# Unfortunately we had to put Cooper down today. Awful.



## drmerwoman (Jan 22, 2013)

Despite having surgery, Cooper's cancer had metastasized. We did the euthanasia at home and he was very relaxed. I highly recommend doing it this way. 
Yesterday we were blessed with a beautiful day and Cooper was able to feel the fresh ocean air, roll in the sand and chase sticks in the ocean. His smile was huge!
He will be forever missed.


----------



## kwhit (Apr 7, 2008)

I am so very sorry for your loss. 

RIP Cooper...


----------



## USAFWife74 (Jan 13, 2013)

I'm so sorry for your loss. 


Sent from Petguide.com Free App


----------



## GRTigger (Jan 16, 2010)

I'm so sorry...


Sent from Petguide.com Free App


----------



## swishywagga (Nov 13, 2012)

So sorry for your loss. Our thoughts are with you.


----------



## CAROLINA MOM (May 12, 2009)

I'm so sorry for your loss of Cooper, my thoughts and prayers are with you during this sad and difficult time. 

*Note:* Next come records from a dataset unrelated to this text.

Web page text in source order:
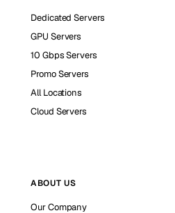
Dedicated Servers
GPU Servers
10 Gbps Servers
Promo Servers
All Locations
Cloud Servers
ABOUT US
Our Company
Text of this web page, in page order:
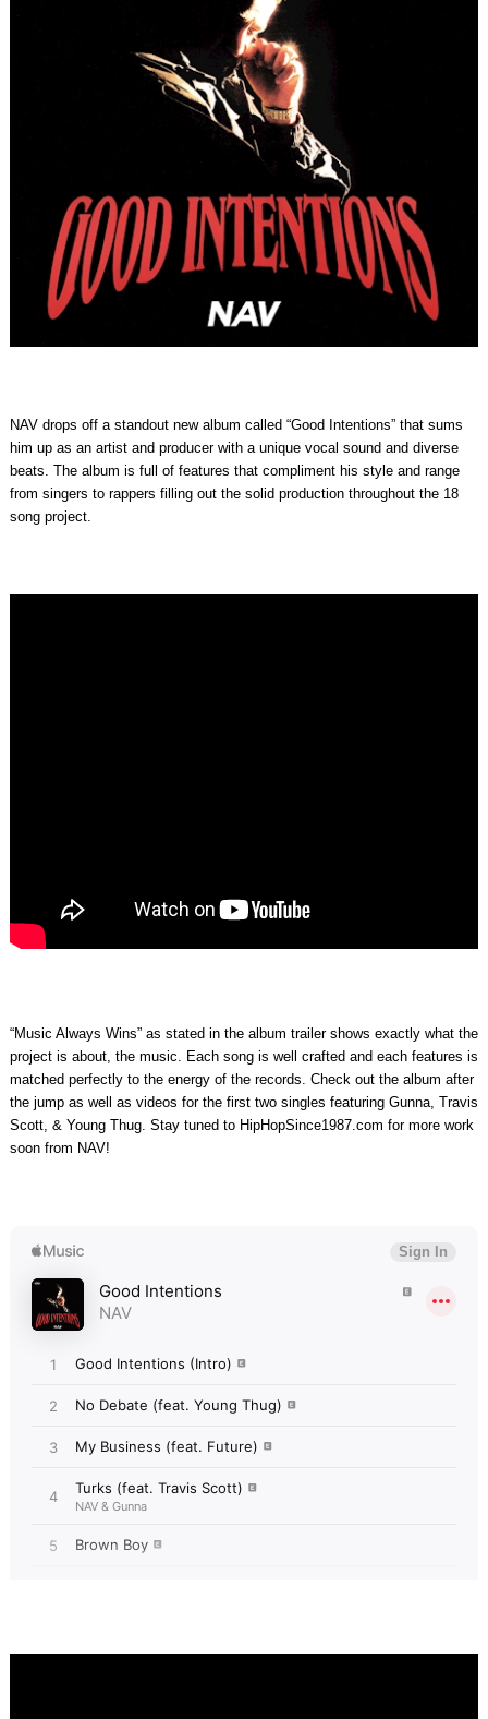
NAV drops off a standout new album called “Good Intentions” that sums
him up as an artist and producer with a unique vocal sound and diverse
beats. The album is full of features that compliment his style and range
from singers to rappers filling out the solid production throughout the 18
song project.
“Music Always Wins” as stated in the album trailer shows exactly what the
project is about, the music. Each song is well crafted and each features is
matched perfectly to the energy of the records. Check out the album after
the jump as well as videos for the first two singles featuring Gunna, Travis
Scott, & Young Thug. Stay tuned to HipHopSince1987.com for more work
soon from NAV!
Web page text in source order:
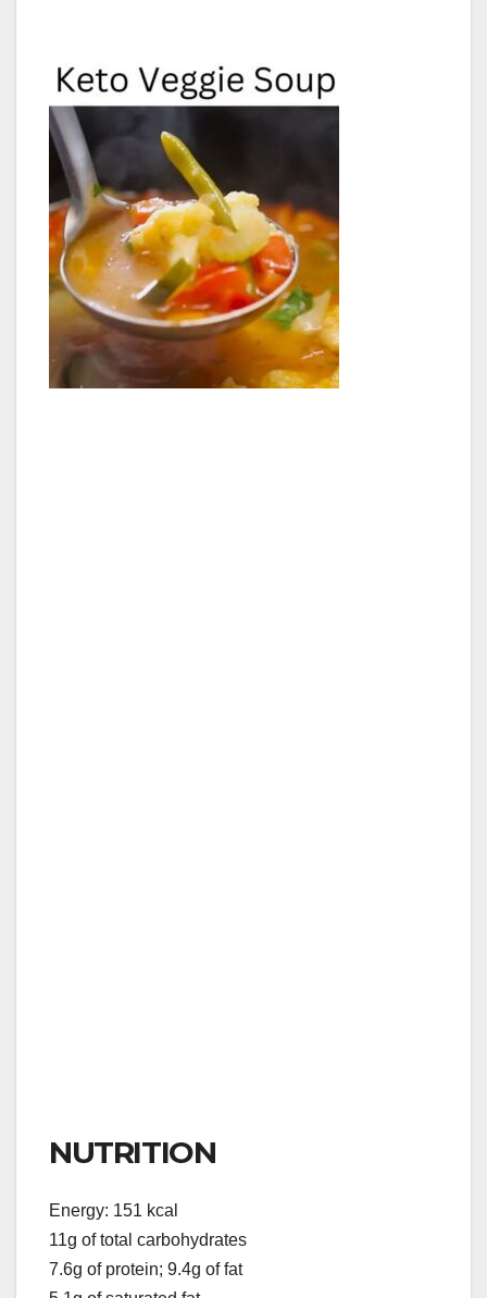
NUTRITION
Energy: 151 kcal
11g of total carbohydrates
7.6g of protein; 9.4g of fat
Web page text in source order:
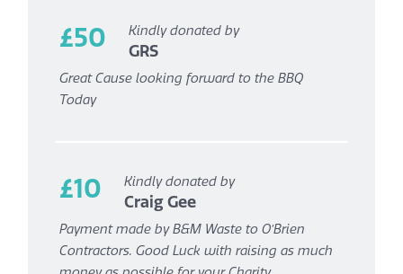
£50 Kindly donated by
GRS
Great Cause looking forward to the BBQ
Today
£10 Kindly donated by
Craig Gee
Payment made by B&M Waste to O’Brien
Contractors. Good Luck with raising as much

I hope in time you will find peace with his passing.

Godspeed Cooper


----------



## macytong (Jun 28, 2012)

I'm sorry for loss. RIP Cooper.


Sent from Petguide.com App


----------



## drofen (Feb 2, 2013)

Such sadness. Gone too soon.


----------



## Wendy427 (Apr 4, 2009)

I'm so sorry for your loss. RIP Cooper.


----------



## GoldenMum (Mar 15, 2010)

I am so very sorry, RIP sweet boy! Sending you strength.


----------



## PrincessDaisy (Dec 20, 2011)

Praying for you and yours on your loss of Cooper.

Max


----------



## Mom28kds (Mar 8, 2013)

It's so hard. I'm so sorry.


Sent from Petguide.com Free App


----------



## HolDaisy (Jan 10, 2012)

So sorry for your loss of Cooper. Run free sweet boy!


----------



## goldensmum (Oct 23, 2007)

So sorry for your loss of Cooper , never easy to let them go even when we know we are doing the right thing for them, our thoughts are with you

Run free and fast, and sleep softly Cooper


----------



## Sydney's Mom (May 1, 2012)

Aw, I'm so sorry for your loss. Run free sweet Cooper.


----------



## Buddysmyheart (Dec 28, 2011)

I'm so sorry for your loss of Cooper. Cancer has taken so many of our fur babies! I'm happy that Cooper had a wonderful day by the ocean, doing all the things I'm sure he loved to do. There is never enough time with them, and always so difficult to say goodbye. But we let them go with love and gratitude for gracing our lives! Peace for your heart. ((HUG))


----------



## Brave (Oct 26, 2012)

I am so sorry for your loss. 


Sent from Petguide.com Free App


----------



## Tayla's Mom (Apr 20, 2012)

I'm so sorry for your loss, but I'm glad it was done in a way that you all found some peace with. That is important.


----------



## drmerwoman (Jan 22, 2013)

Thank you all so much for the kind words.


----------



## love never dies (Jul 31, 2012)

Rest in peace - Cooper


----------



## GoldensGirl (Aug 2, 2010)

Cooper is so lucky that you loved him enough to gather your strength and courage and free him from his pain.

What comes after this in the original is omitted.